We're heavy into the house remodeling and I am a nervous wreck. It is so hard to make all the decisions that are required. For example, do I get the kitchen cabinents I really love that cost a fortune or get the O.K. cheap ones and have more money for other things??? Also, I am feeling very impatient. It just takes so much time to do everything. A lot of things are behind the scenes and require a lot of time and money without really showing any visable progress toward being a place in which we can live. So I'm feeling very frustrated. I know Mark is doing the best he can and I feel guilty that I am not being as supportive and patient as I wish I could be. Everything seems worse because we are having terrible plumbing problems at our regular house. We have been without water for most of the last week. Have to keep going back and forth from our house to the Harris's to make bottles, do laundry, bathe Julia and ourselves, wash hands, go to the bathroom, etc. etc. It is exhausting.

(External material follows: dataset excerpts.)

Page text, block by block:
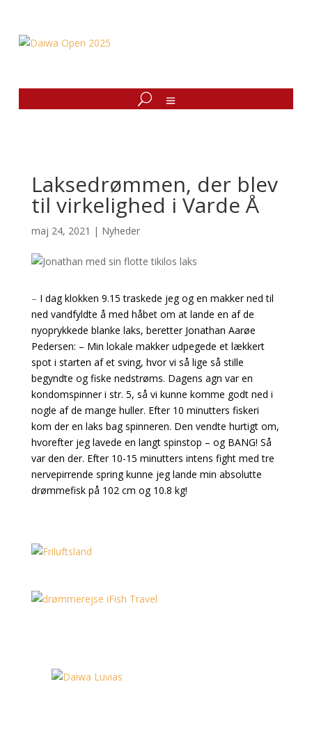
Laksedrømmen, der blev
til virkelighed i Varde Å
maj 24, 2021 | Nyheder
– I dag klokken 9.15 traskede jeg og en makker ned til
ned vandfyldte å med håbet om at lande en af de
nyoprykkede blanke laks, beretter Jonathan Aarøe
Pedersen: – Min lokale makker udpegede et lækkert
spot i starten af et sving, hvor vi så lige så stille
begyndte og fiske nedstrøms. Dagens agn var en
kondomspinner i str. 5, så vi kunne komme godt ned i
nogle af de mange huller. Efter 10 minutters fiskeri
kom der en laks bag spinneren. Den vendte hurtigt om,
hvorefter jeg lavede en langt spinstop – og BANG! Så
var den der. Efter 10-15 minutters intens fight med tre
nervepirrende spring kunne jeg lande min absolutte
drømmefisk på 102 cm og 10.8 kg!
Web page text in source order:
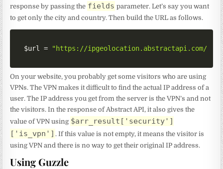
response by passing the fields parameter. Let’s say you want
to get only the city and country. Then build the URL as follows.
$url = "https://ipgeolocation.abstractapi.com/v1/
On your website, you probably get some visitors who are using
VPNs. The VPN makes it difficult to find the actual IP address of a
user. The IP address you get from the server is the VPN’s and not
the visitors. In the response of Abstract API, it also gives the
value of VPN using $arr_result['security']
['is_vpn'] . If this value is not empty, it means the visitor is
using VPN and there is no way to get their original IP address.
Using Guzzle
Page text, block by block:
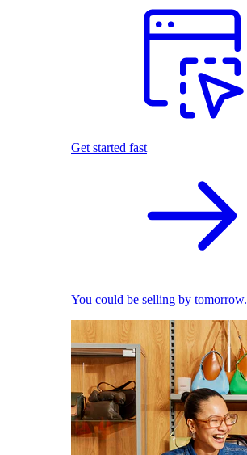
Get started fast
You could be selling by tomorrow.
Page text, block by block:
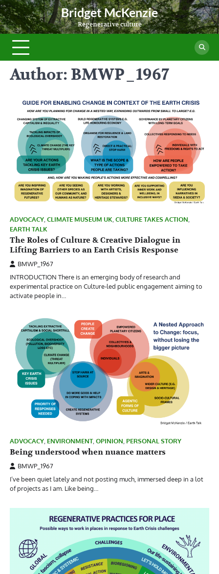
Skip
to
content
Bridget McKenzie
Regenerative culture
Author: BMWP_1967
ADVOCACY,CLIMATE MUSEUM UK,CULTURE TAKES ACTION,
EARTH TALK
The Roles of Culture & Creative Dialogue in
Lifting Barriers to an Earth Crisis Response
BMWP_1967
INTRODUCTION There is an emerging body of research and
experimental practice on Culture-led public engagement aiming to
activate people in…
ADVOCACY ENVIRONMENT, OPINION PERSONAL STORY
Being understood when nuance matters
BMWP_1967
I’ve been quiet lately and not posting much, immersed deep in a lot
of projects as I am. Like being…
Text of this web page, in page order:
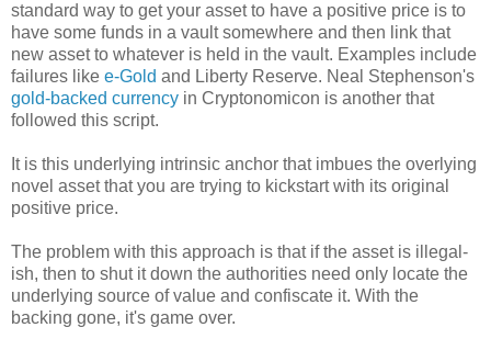
standard way to get your asset to have a positive price is to
have some funds in a vault somewhere and then link that
new asset to whatever is held in the vault. Examples include
failures like e-Gold and Liberty Reserve. Neal Stephenson's
gold-backed currency in Cryptonomicon is another that
followed this script.
It is this underlying intrinsic anchor that imbues the overlying
novel asset that you are trying to kickstart with its original
positive price.
The problem with this approach is that if the asset is illegal-
ish, then to shut it down the authorities need only locate the
underlying source of value and confiscate it. With the
backing gone, it's game over.
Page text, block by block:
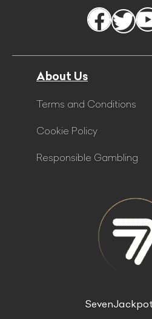
About Us
Terms and Conditions
Cookie Policy
Responsible Gambling
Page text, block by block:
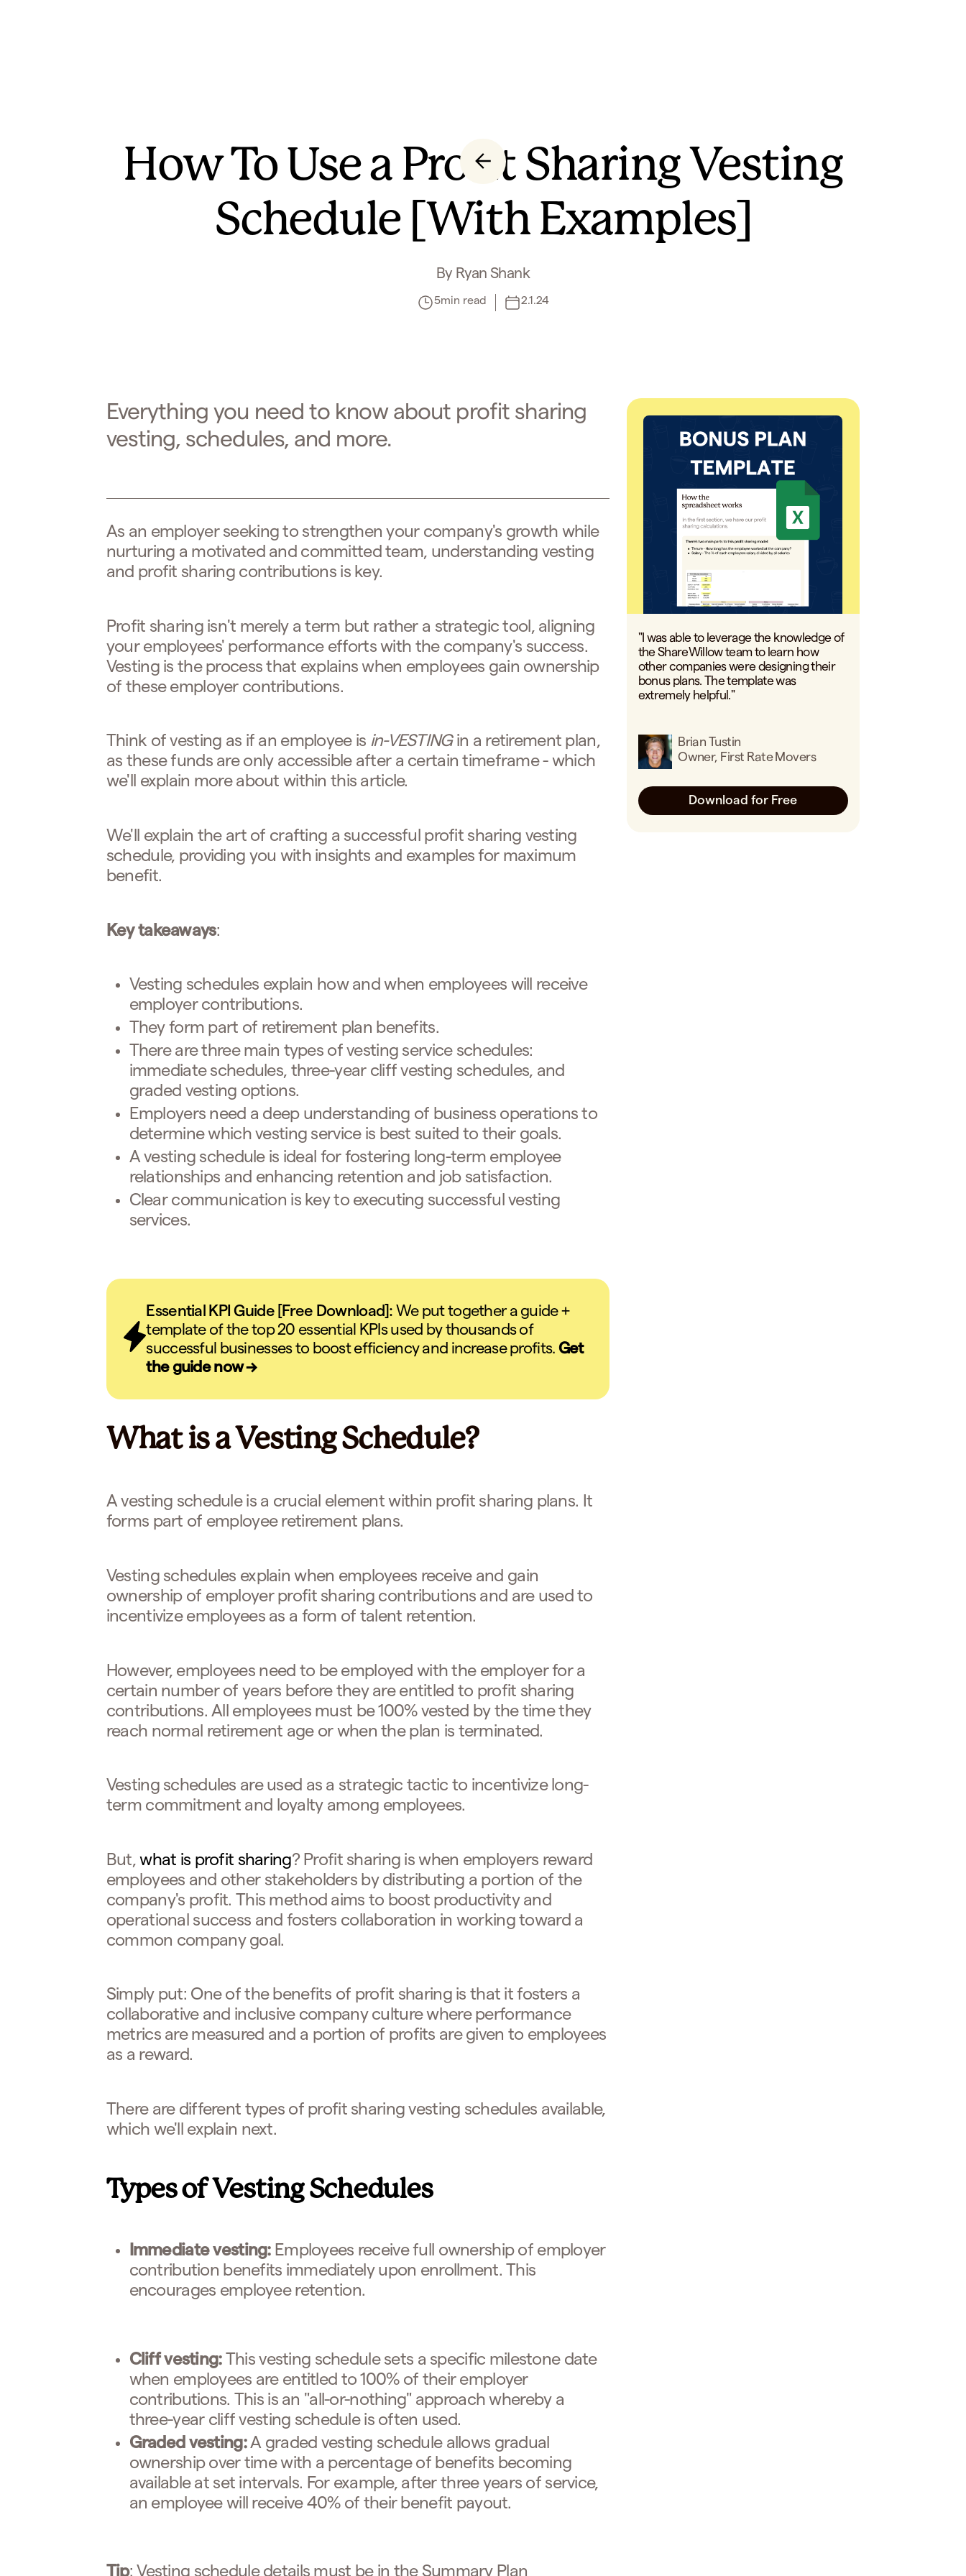
How To Use a Profit Sharing Vesting
Schedule [With Examples]
By Ryan Shank
5min read 2.1.24
Everything you need to know about profit sharing
vesting, schedules, and more.
As an employer seeking to strengthen your company's growth while
nurturing a motivated and committed team, understanding vesting
and profit sharing contributions is key.
Profit sharing isn't merely a term but rather a strategic tool, aligning
your employees' performance efforts with the company's success.
Vesting is the process that explains when employees gain ownership
of these employer contributions.
Think of vesting as if an employee is in-VESTINGin a retirement plan,
as these funds are only accessible after a certain timeframe - which
we'll explain more about within this article.
We'll explain the art of crafting a successful profit sharing vesting
schedule, providing you with insights and examples for maximum
benefit.
Key takeaways:
Vesting schedules explain how and when employees will receive
employer contributions.
They form part of retirement plan benefits.
There are three main types of vesting service schedules:
immediate schedules, three-year cliff vesting schedules, and
graded vesting options.
Employers need a deep understanding of business operations to
determine which vesting service is best suited to their goals.
A vesting schedule is ideal for fostering long-term employee
relationships and enhancing retention and job satisfaction.
Clear communication is key to executing successful vesting
services.
Essential KPI Guide [Free Download]: We put together a guide +
template of the top 20 essential KPIs used by thousands of
successful businesses to boost efficiency and increase profits. Get
the guide now →
What is a Vesting Schedule?
A vesting schedule is a crucial element within profit sharing plans. It
forms part of employee retirement plans.
Vesting schedules explain when employees receive and gain
ownership of employer profit sharing contributions and are used to
incentivize employees as a form of talent retention.
However, employees need to be employed with the employer for a
certain number of years before they are entitled to profit sharing
contributions. All employees must be 100% vested by the time they
reach normal retirement age or when the plan is terminated.
Vesting schedules are used as a strategic tactic to incentivize long-
term commitment and loyalty among employees.
But,what is profit sharing? Profit sharing is when employers reward
employees and other stakeholders by distributing a portion of the
company's profit. This method aims to boost productivity and
operational success and fosters collaboration in working toward a
common company goal.
Simply put: One of the benefits of profit sharing is that it fosters a
collaborative and inclusive company culture where performance
metrics are measured and a portion of profits are given to employees
as a reward.
There are different types of profit sharing vesting schedules available,
which we'll explain next.
Types of Vesting Schedules
Immediate vesting: Employees receive full ownership of employer
contribution benefits immediately upon enrollment. This
encourages employee retention.
Cliff vesting: This vesting schedule sets a specific milestone date
when employees are entitled to 100% of their employer
contributions. This is an "all-or-nothing" approach whereby a
three-year cliff vesting schedule is often used.
Graded vesting:A graded vesting schedule allows gradual
ownership over time with a percentage of benefits becoming
available at set intervals. For example, after three years of service,
an employee will receive 40% of their benefit payout.
Tip: Vesting schedule details must be in the Summary Plan
"I was able to leverage the knowledge of
the ShareWillow team to learn how
other companies were designing their
bonus plans. The template was
extremely helpful."
Brian Tustin
Owner, First Rate Movers
Download for Free
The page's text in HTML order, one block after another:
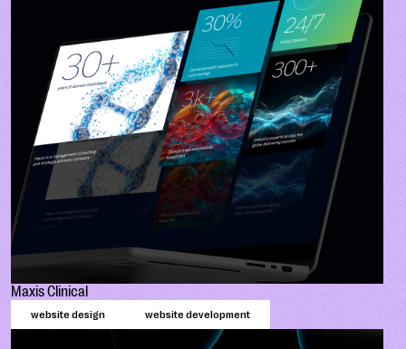
Maxis Clinical
website design website development
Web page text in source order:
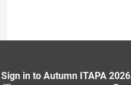
Sign in to Autumn ITAPA 2026

Enough of the gloom and doom. Julia is doing marveously. She is really exploring everywhere now. So curious. And very happy most of the time. She is pulling up a lot and can balance herself better and better all the time. I think her fourth tooth is about to come through. Today she went swimming in her little pool. It was so much fun. I got her a cabbage patch doll in a bathing suit with pool toys. It floats and blows bubbles. So cute. Julia spent most of her time chewing on it and it's accesories. She has just recently starting chewing on things a lot.
So much I have left out, but it is 1:00 a.m. and I must go to bed. Still having a lot of trouble finding time to do things like this. Have so many things to do on my "to do" list that never get done unless I stay up very late at night. Guess I will have to accept that everything will wait except Julia.
More later (I hope)...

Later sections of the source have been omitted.